◆ **Records from a data collection**

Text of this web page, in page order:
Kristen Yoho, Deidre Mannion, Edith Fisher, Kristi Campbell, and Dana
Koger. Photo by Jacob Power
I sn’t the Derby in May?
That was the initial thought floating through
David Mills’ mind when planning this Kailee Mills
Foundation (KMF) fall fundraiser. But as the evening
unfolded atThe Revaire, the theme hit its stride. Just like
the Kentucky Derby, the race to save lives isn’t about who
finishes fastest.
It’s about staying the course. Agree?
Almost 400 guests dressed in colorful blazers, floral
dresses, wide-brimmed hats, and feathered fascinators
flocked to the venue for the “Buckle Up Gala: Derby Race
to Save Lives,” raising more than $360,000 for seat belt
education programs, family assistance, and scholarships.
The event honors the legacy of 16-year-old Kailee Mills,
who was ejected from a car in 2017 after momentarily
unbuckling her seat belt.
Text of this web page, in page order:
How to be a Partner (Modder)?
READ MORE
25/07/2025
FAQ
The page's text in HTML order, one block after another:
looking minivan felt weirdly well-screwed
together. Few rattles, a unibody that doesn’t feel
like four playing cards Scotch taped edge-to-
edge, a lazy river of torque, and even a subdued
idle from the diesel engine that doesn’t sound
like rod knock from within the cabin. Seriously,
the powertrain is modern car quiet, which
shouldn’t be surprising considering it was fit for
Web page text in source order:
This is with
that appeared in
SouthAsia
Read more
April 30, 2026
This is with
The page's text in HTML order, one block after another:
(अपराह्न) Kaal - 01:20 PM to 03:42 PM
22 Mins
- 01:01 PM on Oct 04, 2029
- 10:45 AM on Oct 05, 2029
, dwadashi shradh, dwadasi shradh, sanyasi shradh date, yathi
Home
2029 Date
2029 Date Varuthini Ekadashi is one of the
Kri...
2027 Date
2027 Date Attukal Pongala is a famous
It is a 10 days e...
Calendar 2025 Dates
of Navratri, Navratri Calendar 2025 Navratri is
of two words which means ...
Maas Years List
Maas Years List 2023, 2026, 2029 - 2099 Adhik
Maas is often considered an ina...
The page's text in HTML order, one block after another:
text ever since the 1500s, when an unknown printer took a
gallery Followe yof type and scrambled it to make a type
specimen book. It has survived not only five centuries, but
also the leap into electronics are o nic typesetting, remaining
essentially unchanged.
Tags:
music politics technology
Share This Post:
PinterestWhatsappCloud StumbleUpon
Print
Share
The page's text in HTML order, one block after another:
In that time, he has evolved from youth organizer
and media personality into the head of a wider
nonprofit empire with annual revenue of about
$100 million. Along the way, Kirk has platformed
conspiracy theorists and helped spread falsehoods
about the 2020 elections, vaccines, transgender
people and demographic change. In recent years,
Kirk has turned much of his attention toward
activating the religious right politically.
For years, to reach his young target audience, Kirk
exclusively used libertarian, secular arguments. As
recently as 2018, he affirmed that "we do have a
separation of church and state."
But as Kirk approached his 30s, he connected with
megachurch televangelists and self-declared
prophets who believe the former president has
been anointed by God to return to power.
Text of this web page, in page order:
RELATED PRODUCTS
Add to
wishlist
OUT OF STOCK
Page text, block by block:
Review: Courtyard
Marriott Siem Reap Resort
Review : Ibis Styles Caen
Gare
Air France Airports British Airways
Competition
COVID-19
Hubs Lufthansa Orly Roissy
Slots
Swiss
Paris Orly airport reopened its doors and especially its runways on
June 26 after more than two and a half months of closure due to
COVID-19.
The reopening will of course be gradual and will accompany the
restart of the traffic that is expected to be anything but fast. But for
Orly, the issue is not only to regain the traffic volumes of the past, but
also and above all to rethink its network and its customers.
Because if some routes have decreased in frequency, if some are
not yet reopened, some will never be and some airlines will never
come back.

◆ **WHAT YOU NEED TO DO**
When a line in the records above contains the word "belt", copy it.

◆ **ANSWER SPACE**
to Save Lives,” raising more than $360,000 for seat belt
unbuckling her seat belt.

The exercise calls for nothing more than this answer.